§ **The task**: Copy every line of the records below where the word "area" occurs.
===== Task input
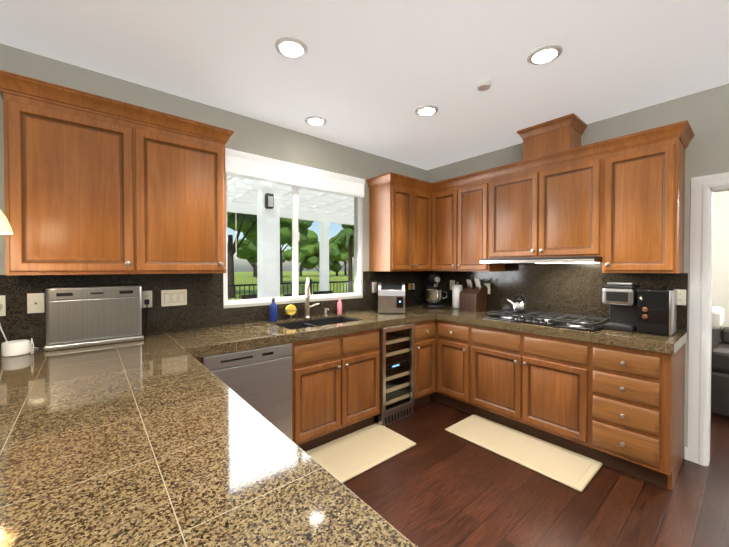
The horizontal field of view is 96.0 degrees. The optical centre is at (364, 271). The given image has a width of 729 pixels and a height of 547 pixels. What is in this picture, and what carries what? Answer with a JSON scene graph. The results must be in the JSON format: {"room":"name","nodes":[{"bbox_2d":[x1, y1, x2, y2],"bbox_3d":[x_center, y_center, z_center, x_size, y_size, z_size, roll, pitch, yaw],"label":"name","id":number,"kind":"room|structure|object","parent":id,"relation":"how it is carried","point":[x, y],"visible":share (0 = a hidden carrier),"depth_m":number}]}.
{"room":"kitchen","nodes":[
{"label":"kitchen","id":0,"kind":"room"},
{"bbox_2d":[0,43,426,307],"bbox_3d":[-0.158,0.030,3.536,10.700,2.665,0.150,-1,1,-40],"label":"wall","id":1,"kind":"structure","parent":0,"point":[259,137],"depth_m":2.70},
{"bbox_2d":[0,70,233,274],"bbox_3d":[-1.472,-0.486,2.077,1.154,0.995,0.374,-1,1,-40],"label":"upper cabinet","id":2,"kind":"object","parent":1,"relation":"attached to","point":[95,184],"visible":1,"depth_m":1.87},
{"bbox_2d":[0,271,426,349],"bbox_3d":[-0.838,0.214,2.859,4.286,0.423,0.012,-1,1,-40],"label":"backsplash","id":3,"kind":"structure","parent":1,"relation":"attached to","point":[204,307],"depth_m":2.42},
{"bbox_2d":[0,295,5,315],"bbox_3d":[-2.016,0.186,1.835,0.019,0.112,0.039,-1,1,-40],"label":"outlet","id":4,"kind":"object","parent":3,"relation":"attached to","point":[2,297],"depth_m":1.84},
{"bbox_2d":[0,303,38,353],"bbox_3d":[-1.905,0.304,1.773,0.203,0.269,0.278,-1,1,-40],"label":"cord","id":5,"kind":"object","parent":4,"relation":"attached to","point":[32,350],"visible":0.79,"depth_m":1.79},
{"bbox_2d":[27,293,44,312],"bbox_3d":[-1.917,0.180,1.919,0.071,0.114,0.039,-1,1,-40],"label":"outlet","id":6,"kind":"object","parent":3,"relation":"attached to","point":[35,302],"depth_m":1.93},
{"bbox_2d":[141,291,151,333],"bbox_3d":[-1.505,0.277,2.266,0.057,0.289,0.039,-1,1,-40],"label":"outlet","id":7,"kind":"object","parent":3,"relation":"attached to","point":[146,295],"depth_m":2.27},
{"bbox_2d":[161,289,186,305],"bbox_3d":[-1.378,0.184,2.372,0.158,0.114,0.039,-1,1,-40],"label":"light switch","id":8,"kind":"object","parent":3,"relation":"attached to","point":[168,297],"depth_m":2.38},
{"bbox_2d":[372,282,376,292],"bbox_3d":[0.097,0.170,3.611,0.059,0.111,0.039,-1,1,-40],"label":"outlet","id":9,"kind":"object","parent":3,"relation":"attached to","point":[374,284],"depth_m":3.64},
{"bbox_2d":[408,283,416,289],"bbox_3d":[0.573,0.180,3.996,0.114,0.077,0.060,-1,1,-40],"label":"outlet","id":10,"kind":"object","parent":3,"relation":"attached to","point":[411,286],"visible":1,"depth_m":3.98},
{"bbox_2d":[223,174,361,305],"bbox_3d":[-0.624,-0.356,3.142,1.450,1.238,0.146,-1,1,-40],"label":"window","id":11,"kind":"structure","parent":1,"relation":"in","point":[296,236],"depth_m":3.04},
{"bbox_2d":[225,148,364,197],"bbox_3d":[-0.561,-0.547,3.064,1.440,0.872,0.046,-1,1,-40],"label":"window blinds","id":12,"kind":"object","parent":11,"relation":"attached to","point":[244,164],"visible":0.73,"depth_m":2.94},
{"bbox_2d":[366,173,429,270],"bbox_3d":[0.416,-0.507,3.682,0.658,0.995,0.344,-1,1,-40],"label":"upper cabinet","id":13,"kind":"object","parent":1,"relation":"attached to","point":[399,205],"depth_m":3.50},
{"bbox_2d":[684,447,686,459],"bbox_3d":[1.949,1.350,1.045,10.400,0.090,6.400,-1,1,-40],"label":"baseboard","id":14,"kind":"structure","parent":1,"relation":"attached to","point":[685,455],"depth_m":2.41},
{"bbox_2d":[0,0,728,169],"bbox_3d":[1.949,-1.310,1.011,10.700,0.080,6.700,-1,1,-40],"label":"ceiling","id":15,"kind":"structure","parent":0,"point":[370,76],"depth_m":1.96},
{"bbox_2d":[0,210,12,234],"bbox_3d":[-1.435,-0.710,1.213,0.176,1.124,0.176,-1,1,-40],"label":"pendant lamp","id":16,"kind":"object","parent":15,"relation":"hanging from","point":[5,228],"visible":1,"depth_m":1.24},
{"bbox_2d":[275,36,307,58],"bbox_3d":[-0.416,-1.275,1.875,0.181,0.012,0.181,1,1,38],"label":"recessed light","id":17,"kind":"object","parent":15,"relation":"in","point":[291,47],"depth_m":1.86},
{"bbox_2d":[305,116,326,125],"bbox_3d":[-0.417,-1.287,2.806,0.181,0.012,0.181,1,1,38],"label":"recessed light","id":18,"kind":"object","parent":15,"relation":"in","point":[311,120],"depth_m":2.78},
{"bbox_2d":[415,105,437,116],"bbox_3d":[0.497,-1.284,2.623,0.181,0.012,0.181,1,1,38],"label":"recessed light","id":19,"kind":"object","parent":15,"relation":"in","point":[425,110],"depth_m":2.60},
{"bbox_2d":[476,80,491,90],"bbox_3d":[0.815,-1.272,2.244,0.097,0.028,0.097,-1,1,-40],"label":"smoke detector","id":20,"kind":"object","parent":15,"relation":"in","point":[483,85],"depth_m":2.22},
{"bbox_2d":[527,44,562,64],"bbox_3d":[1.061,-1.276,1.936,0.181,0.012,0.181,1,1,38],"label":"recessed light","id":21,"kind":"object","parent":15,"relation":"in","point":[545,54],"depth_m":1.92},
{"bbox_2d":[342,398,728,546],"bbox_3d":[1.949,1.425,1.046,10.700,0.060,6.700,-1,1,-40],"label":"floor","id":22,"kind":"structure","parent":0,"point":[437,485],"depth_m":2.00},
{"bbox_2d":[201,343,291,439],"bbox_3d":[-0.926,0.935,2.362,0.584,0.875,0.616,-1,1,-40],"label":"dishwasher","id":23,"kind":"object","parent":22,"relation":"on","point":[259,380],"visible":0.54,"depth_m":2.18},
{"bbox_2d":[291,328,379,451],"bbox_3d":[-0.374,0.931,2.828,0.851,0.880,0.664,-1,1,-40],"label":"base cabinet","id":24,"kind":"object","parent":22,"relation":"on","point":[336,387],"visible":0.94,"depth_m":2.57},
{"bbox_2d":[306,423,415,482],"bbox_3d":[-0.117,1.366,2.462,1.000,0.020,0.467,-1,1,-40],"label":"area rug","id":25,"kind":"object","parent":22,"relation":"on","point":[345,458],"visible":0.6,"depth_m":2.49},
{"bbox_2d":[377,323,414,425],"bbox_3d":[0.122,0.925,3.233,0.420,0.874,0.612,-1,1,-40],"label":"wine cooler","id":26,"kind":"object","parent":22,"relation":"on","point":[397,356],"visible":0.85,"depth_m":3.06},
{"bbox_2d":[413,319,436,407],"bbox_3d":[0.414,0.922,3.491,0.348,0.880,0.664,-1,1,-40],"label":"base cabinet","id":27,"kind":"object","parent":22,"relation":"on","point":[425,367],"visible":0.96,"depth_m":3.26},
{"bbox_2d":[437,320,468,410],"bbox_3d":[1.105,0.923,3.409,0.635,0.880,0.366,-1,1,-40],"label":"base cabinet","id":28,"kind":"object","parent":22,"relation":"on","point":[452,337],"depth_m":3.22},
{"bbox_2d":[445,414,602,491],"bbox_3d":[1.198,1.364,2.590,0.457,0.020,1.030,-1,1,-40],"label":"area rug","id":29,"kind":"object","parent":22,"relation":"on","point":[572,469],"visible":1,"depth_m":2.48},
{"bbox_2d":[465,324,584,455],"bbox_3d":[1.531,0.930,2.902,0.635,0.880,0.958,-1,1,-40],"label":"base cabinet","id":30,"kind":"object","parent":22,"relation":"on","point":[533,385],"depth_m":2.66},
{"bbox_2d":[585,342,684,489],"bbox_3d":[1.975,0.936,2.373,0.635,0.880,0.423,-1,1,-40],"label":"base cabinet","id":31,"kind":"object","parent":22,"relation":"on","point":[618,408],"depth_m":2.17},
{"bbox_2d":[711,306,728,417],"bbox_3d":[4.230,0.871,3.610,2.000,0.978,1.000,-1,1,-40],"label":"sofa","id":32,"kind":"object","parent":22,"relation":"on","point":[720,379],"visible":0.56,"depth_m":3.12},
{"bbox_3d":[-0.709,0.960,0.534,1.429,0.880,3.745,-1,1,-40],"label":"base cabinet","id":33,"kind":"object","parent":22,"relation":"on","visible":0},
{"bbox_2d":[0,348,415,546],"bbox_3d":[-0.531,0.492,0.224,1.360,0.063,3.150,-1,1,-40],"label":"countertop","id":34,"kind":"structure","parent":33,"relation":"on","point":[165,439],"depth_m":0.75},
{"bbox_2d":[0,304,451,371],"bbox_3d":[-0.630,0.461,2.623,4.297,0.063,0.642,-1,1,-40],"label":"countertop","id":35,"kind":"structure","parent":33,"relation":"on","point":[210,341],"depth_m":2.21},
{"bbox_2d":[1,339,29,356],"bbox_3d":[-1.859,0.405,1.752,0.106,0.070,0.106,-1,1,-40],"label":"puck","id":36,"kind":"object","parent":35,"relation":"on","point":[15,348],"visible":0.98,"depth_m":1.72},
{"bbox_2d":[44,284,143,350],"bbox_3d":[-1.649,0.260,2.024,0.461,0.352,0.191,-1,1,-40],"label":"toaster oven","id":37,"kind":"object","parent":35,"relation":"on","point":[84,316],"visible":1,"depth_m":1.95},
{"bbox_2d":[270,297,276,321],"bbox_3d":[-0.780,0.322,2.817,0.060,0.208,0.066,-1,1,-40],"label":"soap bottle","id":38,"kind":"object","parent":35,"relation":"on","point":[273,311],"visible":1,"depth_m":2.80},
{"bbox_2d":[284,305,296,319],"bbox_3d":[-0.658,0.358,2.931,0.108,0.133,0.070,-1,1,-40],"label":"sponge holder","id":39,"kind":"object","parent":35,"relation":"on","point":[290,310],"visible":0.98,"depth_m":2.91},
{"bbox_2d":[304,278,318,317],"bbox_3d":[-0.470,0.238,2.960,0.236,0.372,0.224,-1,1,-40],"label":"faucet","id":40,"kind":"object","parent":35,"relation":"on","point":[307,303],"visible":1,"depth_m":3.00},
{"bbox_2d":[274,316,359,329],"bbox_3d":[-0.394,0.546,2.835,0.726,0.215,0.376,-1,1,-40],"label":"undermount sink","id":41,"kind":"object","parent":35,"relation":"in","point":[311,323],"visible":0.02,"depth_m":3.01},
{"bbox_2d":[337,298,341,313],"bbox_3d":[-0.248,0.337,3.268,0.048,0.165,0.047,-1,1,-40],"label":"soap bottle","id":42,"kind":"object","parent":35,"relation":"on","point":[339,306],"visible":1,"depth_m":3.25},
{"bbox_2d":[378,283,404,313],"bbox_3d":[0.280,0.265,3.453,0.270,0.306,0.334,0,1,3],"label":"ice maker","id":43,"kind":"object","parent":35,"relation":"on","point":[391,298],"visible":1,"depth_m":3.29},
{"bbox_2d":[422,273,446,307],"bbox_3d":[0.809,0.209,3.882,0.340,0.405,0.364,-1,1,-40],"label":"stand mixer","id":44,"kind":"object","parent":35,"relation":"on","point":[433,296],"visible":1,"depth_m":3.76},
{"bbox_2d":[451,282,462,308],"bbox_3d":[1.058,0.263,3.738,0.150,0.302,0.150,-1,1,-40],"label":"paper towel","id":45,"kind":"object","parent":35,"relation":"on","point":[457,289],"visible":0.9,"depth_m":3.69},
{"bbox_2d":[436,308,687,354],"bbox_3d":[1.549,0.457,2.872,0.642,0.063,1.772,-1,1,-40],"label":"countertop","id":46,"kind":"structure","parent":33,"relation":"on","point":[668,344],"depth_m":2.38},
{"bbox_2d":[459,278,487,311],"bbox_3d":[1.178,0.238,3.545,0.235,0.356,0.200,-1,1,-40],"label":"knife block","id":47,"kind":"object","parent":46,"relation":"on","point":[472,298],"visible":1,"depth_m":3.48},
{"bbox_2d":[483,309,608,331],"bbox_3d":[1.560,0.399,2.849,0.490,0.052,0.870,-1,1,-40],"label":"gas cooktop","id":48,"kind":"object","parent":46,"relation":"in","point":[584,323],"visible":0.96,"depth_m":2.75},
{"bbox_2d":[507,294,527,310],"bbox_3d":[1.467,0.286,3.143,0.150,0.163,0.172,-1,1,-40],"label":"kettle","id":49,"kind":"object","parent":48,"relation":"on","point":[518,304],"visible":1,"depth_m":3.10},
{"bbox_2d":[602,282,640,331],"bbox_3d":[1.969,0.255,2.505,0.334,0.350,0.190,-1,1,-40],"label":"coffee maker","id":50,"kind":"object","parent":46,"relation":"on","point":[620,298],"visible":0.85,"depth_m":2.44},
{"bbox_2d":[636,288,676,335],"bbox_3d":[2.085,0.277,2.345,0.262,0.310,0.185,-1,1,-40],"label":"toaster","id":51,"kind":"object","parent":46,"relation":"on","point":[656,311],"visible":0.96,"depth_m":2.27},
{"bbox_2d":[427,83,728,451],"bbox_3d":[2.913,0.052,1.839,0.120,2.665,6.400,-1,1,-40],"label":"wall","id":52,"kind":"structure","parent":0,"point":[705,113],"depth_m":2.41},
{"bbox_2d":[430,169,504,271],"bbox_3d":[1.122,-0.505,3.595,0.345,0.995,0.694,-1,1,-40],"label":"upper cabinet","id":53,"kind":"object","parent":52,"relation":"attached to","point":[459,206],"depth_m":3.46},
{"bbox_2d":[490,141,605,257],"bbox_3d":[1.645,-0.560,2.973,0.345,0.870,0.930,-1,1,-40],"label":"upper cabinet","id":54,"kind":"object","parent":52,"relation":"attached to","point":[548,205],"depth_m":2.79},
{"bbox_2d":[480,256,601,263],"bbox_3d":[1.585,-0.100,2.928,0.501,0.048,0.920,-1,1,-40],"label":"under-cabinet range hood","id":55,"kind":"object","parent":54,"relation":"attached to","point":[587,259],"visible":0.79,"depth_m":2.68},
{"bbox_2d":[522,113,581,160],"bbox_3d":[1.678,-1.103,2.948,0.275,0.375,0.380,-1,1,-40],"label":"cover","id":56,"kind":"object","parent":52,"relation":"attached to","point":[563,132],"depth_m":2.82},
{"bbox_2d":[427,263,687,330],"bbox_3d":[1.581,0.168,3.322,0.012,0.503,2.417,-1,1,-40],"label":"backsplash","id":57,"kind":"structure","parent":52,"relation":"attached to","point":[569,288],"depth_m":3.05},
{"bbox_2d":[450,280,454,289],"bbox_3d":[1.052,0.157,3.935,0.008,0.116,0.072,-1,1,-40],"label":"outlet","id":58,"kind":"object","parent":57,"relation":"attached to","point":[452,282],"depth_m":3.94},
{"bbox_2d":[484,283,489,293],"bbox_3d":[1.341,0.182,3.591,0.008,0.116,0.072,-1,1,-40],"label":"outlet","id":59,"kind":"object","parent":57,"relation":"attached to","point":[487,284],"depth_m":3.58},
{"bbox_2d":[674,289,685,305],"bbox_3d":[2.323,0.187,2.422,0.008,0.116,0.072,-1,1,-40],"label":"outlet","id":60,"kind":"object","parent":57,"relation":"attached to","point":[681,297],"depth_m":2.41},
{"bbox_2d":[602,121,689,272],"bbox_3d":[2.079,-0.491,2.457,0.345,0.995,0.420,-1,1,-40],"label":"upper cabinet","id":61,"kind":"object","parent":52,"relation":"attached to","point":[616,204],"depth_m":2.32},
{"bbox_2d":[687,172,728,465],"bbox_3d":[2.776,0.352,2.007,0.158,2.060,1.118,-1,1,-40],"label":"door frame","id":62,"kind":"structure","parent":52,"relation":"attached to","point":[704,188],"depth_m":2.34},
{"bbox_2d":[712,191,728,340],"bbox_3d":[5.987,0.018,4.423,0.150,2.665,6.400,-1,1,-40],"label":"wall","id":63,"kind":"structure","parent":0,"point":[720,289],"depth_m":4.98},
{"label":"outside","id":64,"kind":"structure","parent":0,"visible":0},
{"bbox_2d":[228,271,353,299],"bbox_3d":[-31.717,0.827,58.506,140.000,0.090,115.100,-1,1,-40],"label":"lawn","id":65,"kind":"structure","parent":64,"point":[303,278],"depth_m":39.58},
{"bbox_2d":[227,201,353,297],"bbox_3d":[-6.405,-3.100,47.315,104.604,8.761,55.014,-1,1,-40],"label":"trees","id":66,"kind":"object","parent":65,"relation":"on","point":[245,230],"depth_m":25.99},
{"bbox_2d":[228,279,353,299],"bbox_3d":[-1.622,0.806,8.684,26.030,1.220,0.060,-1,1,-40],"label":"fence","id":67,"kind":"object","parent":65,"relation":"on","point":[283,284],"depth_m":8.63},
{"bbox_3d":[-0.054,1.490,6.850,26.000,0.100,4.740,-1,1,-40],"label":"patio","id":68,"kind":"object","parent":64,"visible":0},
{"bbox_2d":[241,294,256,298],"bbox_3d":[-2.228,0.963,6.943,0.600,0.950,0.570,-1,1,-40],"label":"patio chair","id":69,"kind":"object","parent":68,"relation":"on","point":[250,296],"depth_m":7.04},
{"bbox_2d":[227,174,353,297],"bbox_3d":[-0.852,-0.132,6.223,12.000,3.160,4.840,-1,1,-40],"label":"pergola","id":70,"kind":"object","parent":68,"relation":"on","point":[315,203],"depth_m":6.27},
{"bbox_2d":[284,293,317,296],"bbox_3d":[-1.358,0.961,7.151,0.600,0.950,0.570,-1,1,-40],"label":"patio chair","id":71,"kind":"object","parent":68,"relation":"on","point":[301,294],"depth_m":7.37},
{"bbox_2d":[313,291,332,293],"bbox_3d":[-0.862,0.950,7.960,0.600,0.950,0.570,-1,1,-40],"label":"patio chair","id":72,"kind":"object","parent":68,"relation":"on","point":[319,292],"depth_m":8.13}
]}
==========
§ **Written response**:
{"bbox_2d":[306,423,415,482],"bbox_3d":[-0.117,1.366,2.462,1.000,0.020,0.467,-1,1,-40],"label":"area rug","id":25,"kind":"object","parent":22,"relation":"on","point":[345,458],"visible":0.6,"depth_m":2.49},
{"bbox_2d":[445,414,602,491],"bbox_3d":[1.198,1.364,2.590,0.457,0.020,1.030,-1,1,-40],"label":"area rug","id":29,"kind":"object","parent":22,"relation":"on","point":[572,469],"visible":1,"depth_m":2.48},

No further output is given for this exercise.